Google Image Labeler is another recent phenomenon in leveraging collective intelligence - this time presented as a game (like pictionary) with partners. Pairs compete with other teams to label as many photos during a time limit - if both players suggest the same tag, a photo is considered labeled.
It is a great concept to make important data a byproduct of play. Still, the gameplay mechanic means I’m much more likely to label a picture “bird” than “cardinal.” An even bigger concern is that for people intent on winning, their goal is orthogonal to the goal of the system.

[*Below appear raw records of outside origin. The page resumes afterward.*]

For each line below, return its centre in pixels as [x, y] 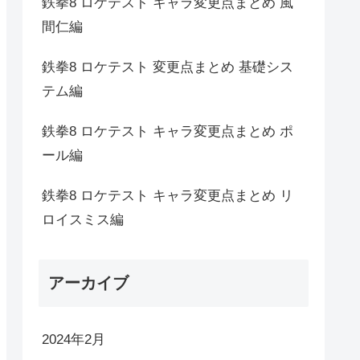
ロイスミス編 [83, 220]
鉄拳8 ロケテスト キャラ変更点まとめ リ [168, 196]
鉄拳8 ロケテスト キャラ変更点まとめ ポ [168, 132]
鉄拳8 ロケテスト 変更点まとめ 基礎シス [168, 67]
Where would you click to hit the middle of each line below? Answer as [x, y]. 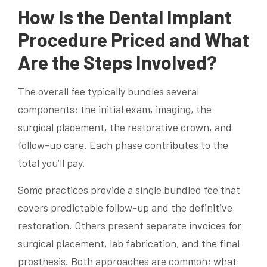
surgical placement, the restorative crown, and [125, 127]
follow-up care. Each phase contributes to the [123, 145]
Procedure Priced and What [133, 39]
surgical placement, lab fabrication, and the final [129, 243]
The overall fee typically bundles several [108, 91]
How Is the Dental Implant [125, 16]
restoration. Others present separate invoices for [130, 225]
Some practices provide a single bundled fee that [129, 189]
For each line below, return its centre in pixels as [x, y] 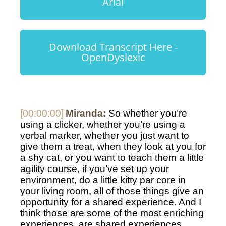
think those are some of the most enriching [112, 213]
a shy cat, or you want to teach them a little [112, 158]
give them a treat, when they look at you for [113, 147]
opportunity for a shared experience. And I [111, 202]
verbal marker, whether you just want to [105, 136]
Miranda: [86, 114]
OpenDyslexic [113, 58]
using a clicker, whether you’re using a [103, 125]
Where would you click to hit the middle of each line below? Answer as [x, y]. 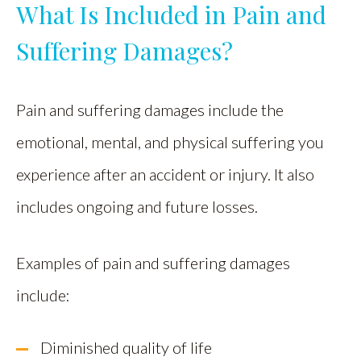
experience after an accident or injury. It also [165, 174]
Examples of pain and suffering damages [153, 263]
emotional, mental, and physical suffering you [170, 142]
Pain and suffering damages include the [150, 110]
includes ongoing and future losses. [137, 206]
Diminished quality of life [126, 347]

When I looked at the ratings board, one of the top rated players was using the account AlwaysSayCool. It reminds me of the Southampton team that won an interated prisoner’s dilemma contest by programming their bots to recognize each other and collude. There are many ways that “are we thinking the same thing?” is a different question from “are we seeing the same picture?” - it would be interesting to find out what kinds of data artifacts get pulled out of the Image Labeler result set.
[via Unmediated]
For an interesting discussion on the research of Luis von Ahn, developer of the ESP Game on which Google Image Labeler is based, see an interesting discussion at O’Reilly Radar of his July 2006 tech talk at Google[video].

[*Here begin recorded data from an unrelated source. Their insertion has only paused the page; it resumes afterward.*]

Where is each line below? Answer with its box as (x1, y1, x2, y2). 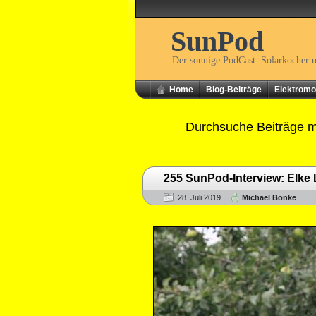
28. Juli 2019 (178, 193, 221, 202)
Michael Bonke (242, 193, 296, 202)
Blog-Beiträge (206, 85, 262, 95)
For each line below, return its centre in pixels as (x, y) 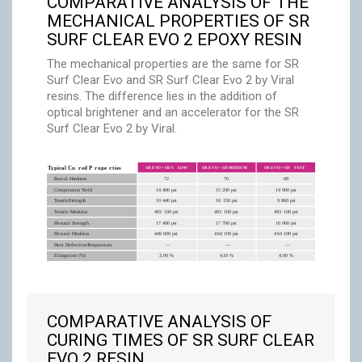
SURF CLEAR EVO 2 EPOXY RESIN (175, 39)
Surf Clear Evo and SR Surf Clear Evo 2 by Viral (170, 80)
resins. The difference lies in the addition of (162, 96)
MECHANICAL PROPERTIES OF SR (178, 21)
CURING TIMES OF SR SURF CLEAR (181, 340)
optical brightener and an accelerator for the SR (173, 112)
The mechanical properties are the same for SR (173, 63)
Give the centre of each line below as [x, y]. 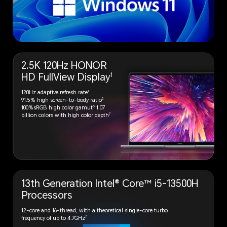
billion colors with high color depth [65, 116]
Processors [47, 196]
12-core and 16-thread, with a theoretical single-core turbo [95, 210]
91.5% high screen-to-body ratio [62, 100]
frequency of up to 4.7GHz [53, 218]
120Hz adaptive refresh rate [55, 93]
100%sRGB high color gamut [57, 108]
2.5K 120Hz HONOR [64, 66]
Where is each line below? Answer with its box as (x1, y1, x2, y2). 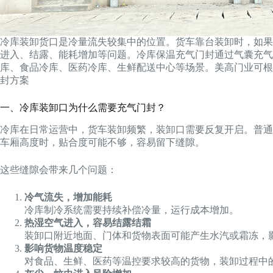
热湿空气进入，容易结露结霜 (24, 217, 151, 228)
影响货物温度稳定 (24, 243, 102, 253)
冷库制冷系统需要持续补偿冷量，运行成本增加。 (24, 204, 239, 215)
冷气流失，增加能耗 (24, 191, 112, 202)

The Sheep Market by Aaron Koblin is an interesting art project that sheds some light on both Labeler and the Turk:
The project design notes are quite clever, with references to sheep-like behavior, ‘Dolly’, and other cultural significations of sheep. But most captivating of all is the section on the book Le Petit Prince:
The Sheep Market raises issues not just for the Mechanical Turk, but also for Google Image Labeler, and indeed any informatic game that implicitly demands “label this a sheep!”